⟨
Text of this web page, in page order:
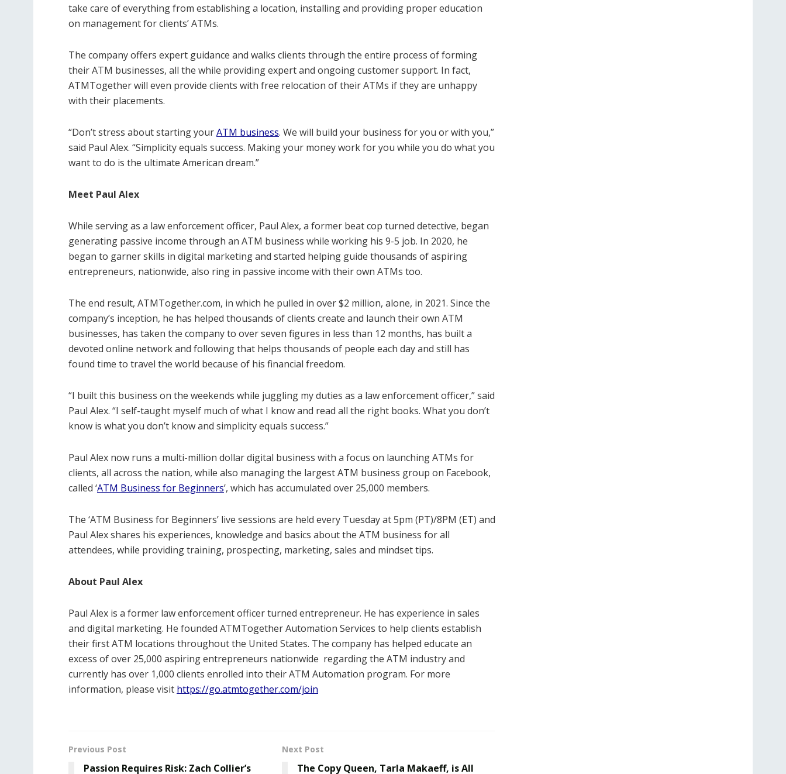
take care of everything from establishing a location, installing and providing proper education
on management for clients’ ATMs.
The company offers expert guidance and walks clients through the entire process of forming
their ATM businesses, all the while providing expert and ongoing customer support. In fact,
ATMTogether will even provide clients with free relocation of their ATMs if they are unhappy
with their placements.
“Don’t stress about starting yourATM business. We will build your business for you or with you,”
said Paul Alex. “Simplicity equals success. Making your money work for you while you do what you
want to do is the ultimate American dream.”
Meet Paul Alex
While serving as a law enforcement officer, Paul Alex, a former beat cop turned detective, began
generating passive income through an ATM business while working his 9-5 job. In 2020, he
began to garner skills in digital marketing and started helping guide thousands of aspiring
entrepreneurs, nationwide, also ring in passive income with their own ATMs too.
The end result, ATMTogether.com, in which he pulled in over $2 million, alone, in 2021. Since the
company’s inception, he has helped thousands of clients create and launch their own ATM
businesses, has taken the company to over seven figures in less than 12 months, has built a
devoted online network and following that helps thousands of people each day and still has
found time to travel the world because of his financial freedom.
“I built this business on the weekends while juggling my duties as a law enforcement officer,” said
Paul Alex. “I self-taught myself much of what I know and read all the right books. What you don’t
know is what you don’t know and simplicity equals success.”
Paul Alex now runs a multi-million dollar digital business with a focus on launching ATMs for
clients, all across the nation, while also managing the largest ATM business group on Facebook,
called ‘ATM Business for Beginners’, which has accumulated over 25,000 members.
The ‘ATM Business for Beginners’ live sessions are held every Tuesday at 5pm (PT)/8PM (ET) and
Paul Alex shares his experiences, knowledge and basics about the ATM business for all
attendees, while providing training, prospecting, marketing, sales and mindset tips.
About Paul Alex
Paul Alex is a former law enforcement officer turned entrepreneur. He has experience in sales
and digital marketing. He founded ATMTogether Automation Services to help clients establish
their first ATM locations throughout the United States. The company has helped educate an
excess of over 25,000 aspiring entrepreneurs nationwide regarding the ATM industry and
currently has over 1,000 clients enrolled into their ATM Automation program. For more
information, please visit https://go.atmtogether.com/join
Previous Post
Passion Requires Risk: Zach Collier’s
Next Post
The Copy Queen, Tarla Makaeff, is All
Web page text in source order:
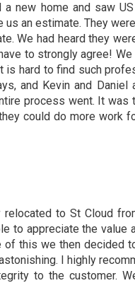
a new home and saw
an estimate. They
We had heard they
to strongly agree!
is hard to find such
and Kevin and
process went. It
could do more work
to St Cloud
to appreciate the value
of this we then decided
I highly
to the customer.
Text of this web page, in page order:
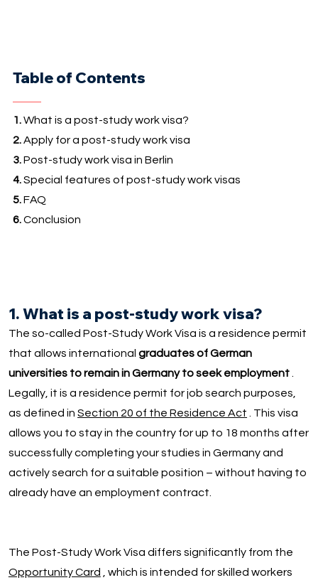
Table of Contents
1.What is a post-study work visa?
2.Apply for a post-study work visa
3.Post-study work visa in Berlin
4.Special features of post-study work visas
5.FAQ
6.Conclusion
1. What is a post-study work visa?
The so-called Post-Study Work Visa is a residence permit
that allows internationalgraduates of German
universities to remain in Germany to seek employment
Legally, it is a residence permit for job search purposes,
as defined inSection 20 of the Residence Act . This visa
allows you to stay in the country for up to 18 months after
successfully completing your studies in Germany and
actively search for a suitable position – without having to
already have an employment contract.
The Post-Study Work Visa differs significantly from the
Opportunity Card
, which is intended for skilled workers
⟩
> WHAT THE EXERCISE ASKS
Starting with the opening line of the listing, write out each line exactly until the line that contains "While serving as" has been included; skip the pictures.

> OUTPUT BELOW
Text of this web page, in page order:
take care of everything from establishing a location, installing and providing proper education
on management for clients’ ATMs.
The company offers expert guidance and walks clients through the entire process of forming
their ATM businesses, all the while providing expert and ongoing customer support. In fact,
ATMTogether will even provide clients with free relocation of their ATMs if they are unhappy
with their placements.
“Don’t stress about starting yourATM business. We will build your business for you or with you,”
said Paul Alex. “Simplicity equals success. Making your money work for you while you do what you
want to do is the ultimate American dream.”
Meet Paul Alex
While serving as a law enforcement officer, Paul Alex, a former beat cop turned detective, began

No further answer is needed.